A bipartite graph methodology is introduced to build these datasets, linking documents to entities based on their mentions and thematic relevance. The traversal of this graph ensures that evidence is collected across documents, necessitating multi-hop reasoning.

Addressing Challenges and Biases

Dataset construction is susceptible to biases and inaccuracies. The paper highlights potential issues such as candidate frequency imbalance and document-answer correlations.

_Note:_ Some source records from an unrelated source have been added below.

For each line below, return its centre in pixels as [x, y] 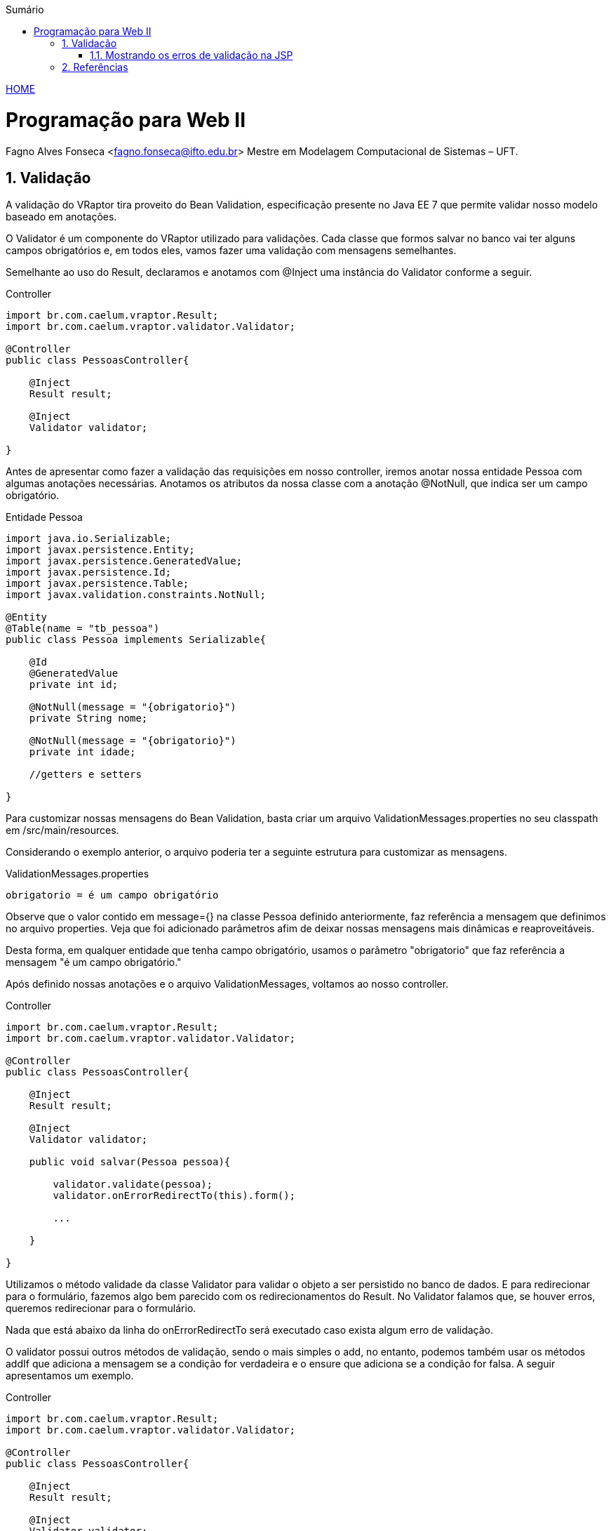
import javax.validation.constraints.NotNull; [136, 595]
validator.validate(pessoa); [133, 1185]
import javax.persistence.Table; [98, 584]
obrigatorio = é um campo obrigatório [112, 895]
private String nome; [88, 718]
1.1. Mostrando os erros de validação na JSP [192, 55]
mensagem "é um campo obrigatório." [94, 962]
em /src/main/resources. [62, 830]
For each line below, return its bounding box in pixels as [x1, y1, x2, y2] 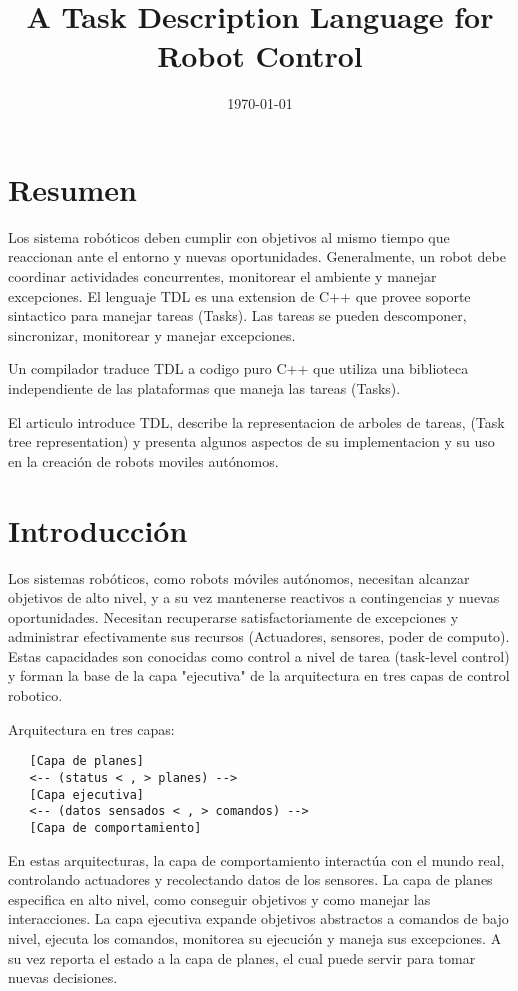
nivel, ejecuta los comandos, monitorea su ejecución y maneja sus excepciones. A [8, 927, 502, 948]
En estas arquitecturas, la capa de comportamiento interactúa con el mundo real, [8, 849, 505, 870]
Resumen [8, 168, 137, 209]
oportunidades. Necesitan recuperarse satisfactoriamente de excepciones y [8, 606, 459, 627]
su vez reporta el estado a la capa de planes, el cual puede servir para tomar [8, 947, 476, 968]
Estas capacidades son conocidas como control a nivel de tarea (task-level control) [8, 645, 510, 666]
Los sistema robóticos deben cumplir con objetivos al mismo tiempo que [8, 226, 450, 247]
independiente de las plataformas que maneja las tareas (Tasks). [8, 378, 401, 398]
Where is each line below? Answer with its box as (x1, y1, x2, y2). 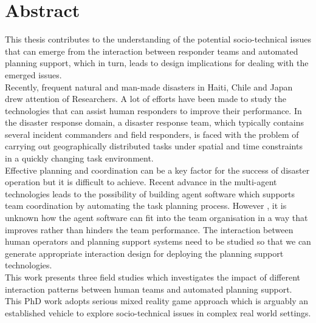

The authors introduce filtering strategies to mitigate these effects, ensuring that models are tested on their inference capabilities rather than on dataset artifacts.

Evaluation and Results

The paper evaluates two competitive RC models, BiDAF and FastQA, on both datasets. The evaluations reveal that while models can extract information across documents, there remains a significant gap compared to human performance — 54.5% accuracy for models versus 85.0% for humans. These results emphasize opportunities for improvement in the integration and selection of relevant information. The datasets exhibit strong baselines but offer substantial scope for enhancing inference capabilities.

Implications and Future Research

By constructing datasets that simulate real-world scenarios of cross-document information retrieval, this research lays the groundwork for developing more sophisticated RC systems. The implications are significant for fields such as information extraction and search, where multi-document synthesis can lead to more robust knowledge discovery processes.

Future research could focus on refining document selection techniques and improving models' abilities to handle the inherent complexities of cross-document reasoning. This work has opened new avenues for exploring AI's potential in understanding and processing dispersed information sources.

Conclusion

The authors provide a detailed approach to creating RC tasks that require sophisticated multi-hop reasoning. The datasets and methodologies proposed mark a significant step forward in evaluating and enhancing current RC models' capabilities. The research serves as a foundational step toward more advanced systems that can answer complex queries by seamlessly integrating scattered pieces of evidence across multiple documents.